Given data —
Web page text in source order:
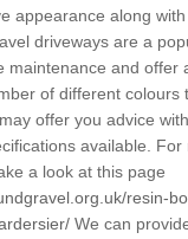
appearance along
driveways are a
maintenance and offer
of different colours
offer you advice
available.
a look at this page
resin-
We can
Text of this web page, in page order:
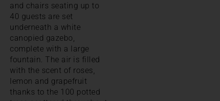
and chairs seating up to
40 guests are set
underneath a white
canopied gazebo,
complete with a large
fountain. The air is filled
with the scent of roses,
lemon and grapefruit
thanks to the 100 potted
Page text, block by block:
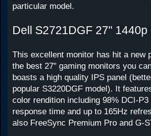
particular model.
Dell S2721DGF 27"
This excellent monitor has hit a new
the best 27" gaming monitors you
boasts a high quality IPS panel
popular S3220DGF model). It
color rendition including 98% DCI-
response time and up to 165Hz
also FreeSync Premium Pro and G-
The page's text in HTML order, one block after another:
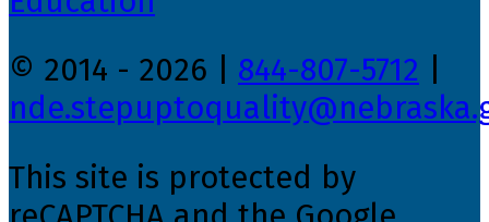
© 2014 - 2026 | 844-807-5712
This site is protected by
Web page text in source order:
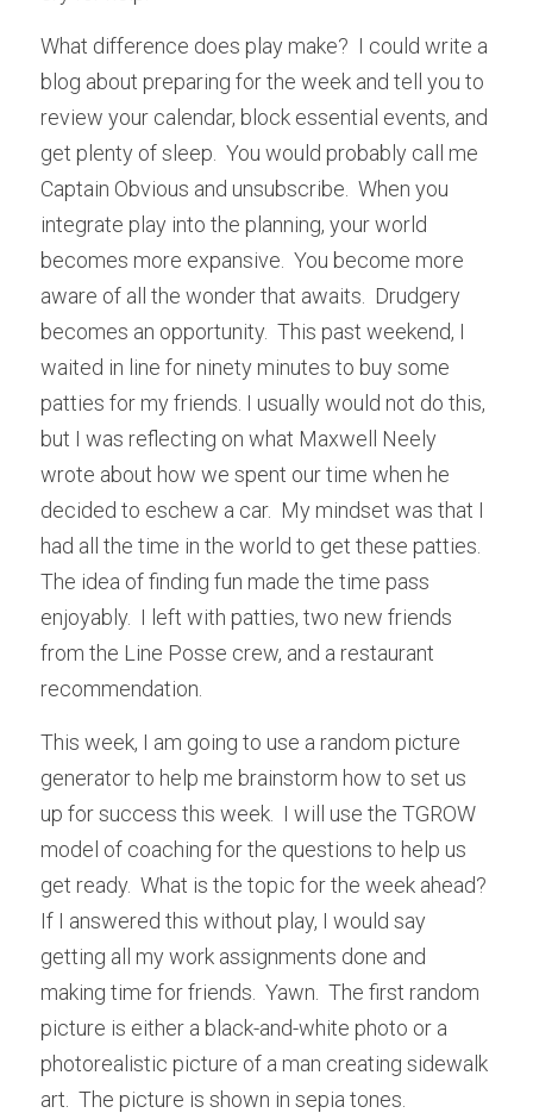
What difference does play make?  I could write a
blog about preparing for the week and tell you to
review your calendar, block essential events, and
get plenty of sleep.  You would probably call me
Captain Obvious and unsubscribe.  When you
integrate play into the planning, your world
becomes more expansive.  You become more
aware of all the wonder that awaits.  Drudgery
becomes an opportunity.  This past weekend, I
waited in line for ninety minutes to buy some
patties for my friends. I usually would not do this,
but I was reflecting on what Maxwell Neely
wrote about how we spent our time when he
decided to eschew a car.  My mindset was that I
had all the time in the world to get these patties.
The idea of finding fun made the time pass
enjoyably.  I left with patties, two new friends
from the Line Posse crew, and a restaurant
recommendation.
This week, I am going to use a random picture
generator to help me brainstorm how to set us
up for success this week.  I will use the TGROW
model of coaching for the questions to help us
get ready.  What is the topic for the week ahead?
If I answered this without play, I would say
getting all my work assignments done and
making time for friends.  Yawn.  The first random
picture is either a black-and-white photo or a
photorealistic picture of a man creating sidewalk
art.  The picture is shown in sepia tones.
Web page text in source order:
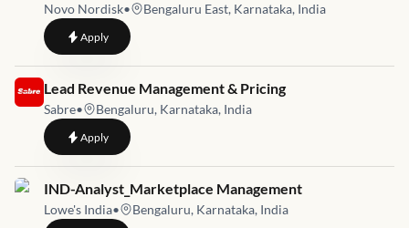
Novo Nordisk• Bengaluru East, Karnataka, India
Applyto Sr Manager-Clinical Supply & Enabler Solutions (CSES)
Job link for
Lead Revenue Management & Pricing
Sabre• Bengaluru, Karnataka, India
Applyto Lead Revenue Management & Pricing
Job link for
IND-Analyst_Marketplace Management
Lowe's India• Bengaluru, Karnataka, India
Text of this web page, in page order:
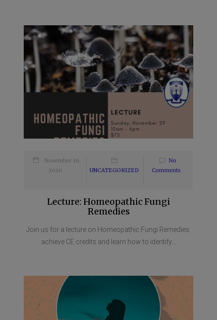
November 16,
2020
UNCATEGORIZED
No
Comments
Lecture: Homeopathic Fungi
Remedies
Join us for a lecture on Homeopathic Fungi Remedies:
achieve CE credits and learn how to identify...
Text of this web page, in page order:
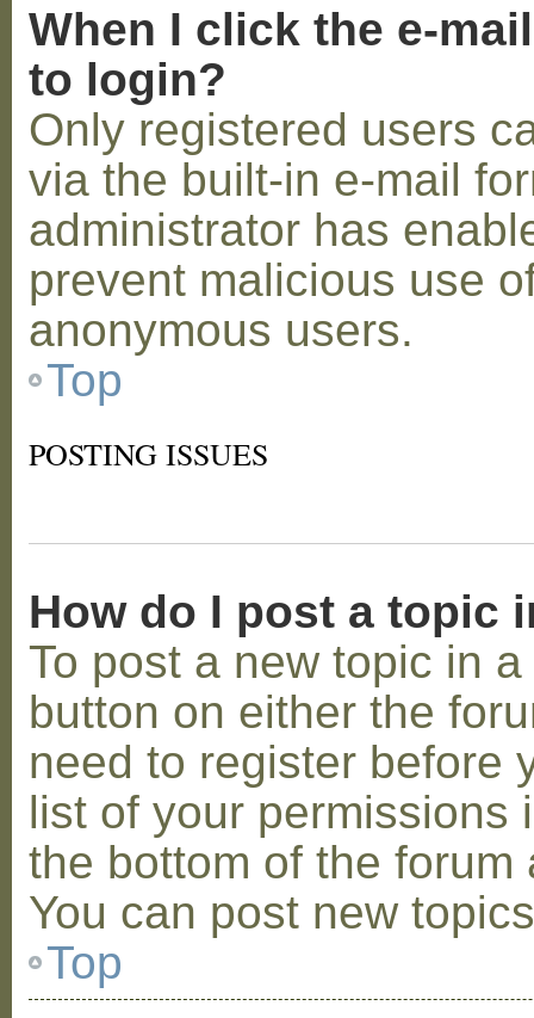
When I click the e-
to login?
Only registered users
via the built-in e-mail
administrator has
prevent malicious use
anonymous users.
Top
POSTING ISSUES
How do I post a topic
To post a new topic in
button on either the
need to register before
list of your permissions
the bottom of the
You can post new
Top
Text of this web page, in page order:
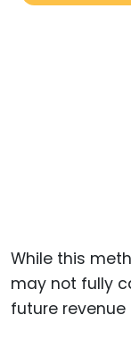
While this
may not fully
future
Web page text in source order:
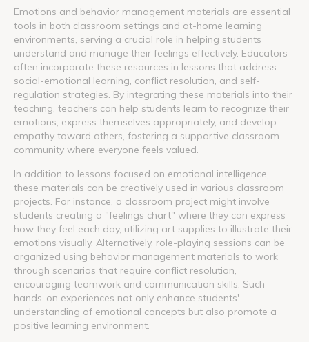
Emotions and behavior management materials are essential
tools in both classroom settings and at-home learning
environments, serving a crucial role in helping students
understand and manage their feelings effectively. Educators
often incorporate these resources in lessons that address
social-emotional learning, conflict resolution, and self-
regulation strategies. By integrating these materials into their
teaching, teachers can help students learn to recognize their
emotions, express themselves appropriately, and develop
empathy toward others, fostering a supportive classroom
community where everyone feels valued.
In addition to lessons focused on emotional intelligence,
these materials can be creatively used in various classroom
projects. For instance, a classroom project might involve
students creating a "feelings chart" where they can express
how they feel each day, utilizing art supplies to illustrate their
emotions visually. Alternatively, role-playing sessions can be
organized using behavior management materials to work
through scenarios that require conflict resolution,
encouraging teamwork and communication skills. Such
hands-on experiences not only enhance students'
understanding of emotional concepts but also promote a
positive learning environment.
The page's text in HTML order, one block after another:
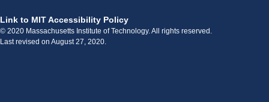
Link to MIT Accessibility Policy
© 2020 Massachusetts Institute of Technology. All rights reserved.
Last revised on August 27, 2020.
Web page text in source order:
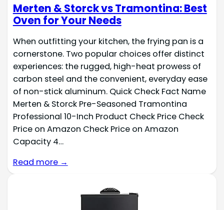
Merten & Storck vs Tramontina: Best
Oven for Your Needs
When outfitting your kitchen, the frying pan is a
cornerstone. Two popular choices offer distinct
experiences: the rugged, high-heat prowess of
carbon steel and the convenient, everyday ease
of non-stick aluminum. Quick Check Fact Name
Merten & Storck Pre-Seasoned Tramontina
Professional 10-Inch Product Check Price Check
Price on Amazon Check Price on Amazon
Capacity 4…
Read more →
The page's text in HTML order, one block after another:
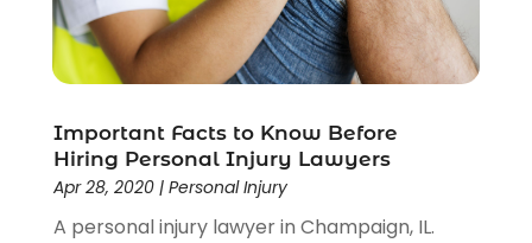
Important Facts to Know Before
Hiring Personal Injury Lawyers
Apr 28, 2020| Personal Injury
A personal injury lawyer in Champaign, IL.
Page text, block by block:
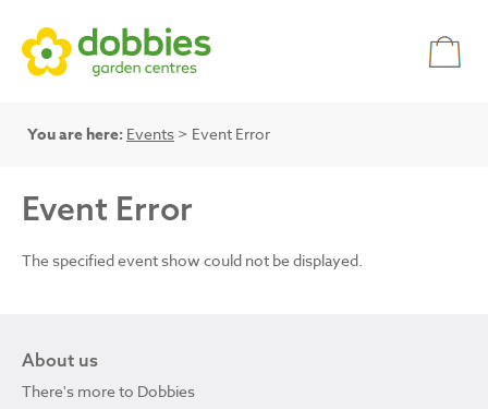
You are here: Events > Event Error
Event Error
The specified event show could not be displayed.
About us
There's more to Dobbies
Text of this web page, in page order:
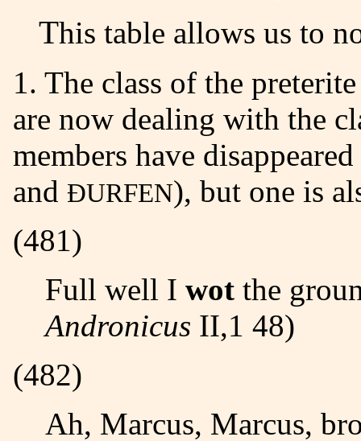
This table allows us to
1. The class of the
are now dealing with the
members have
and ÐURFEN), but one is
(481)
Full well I wot the
Andronicus II,1 48)
(482)
Ah, Marcus, Marcus,

What is being asked — From the line holding "thanks to the 100 potted" to the line holding "What difference does", both included, retype the entries above exactly and drop the pictures.

Exercise solution —
thanks to the 100 potted
Page text, block by block:
particular model.
Dell S2721DGF 27"
This excellent monitor has hit a new
the best 27" gaming monitors you
boasts a high quality IPS panel
popular S3220DGF model). It
color rendition including 98% DCI-
response time and up to 165Hz
also FreeSync Premium Pro and G-
The page's text in HTML order, one block after another:
© 2014 - 2026 | 844-807-5712
This site is protected by
Web page text in source order:
What difference does play make?  I could write a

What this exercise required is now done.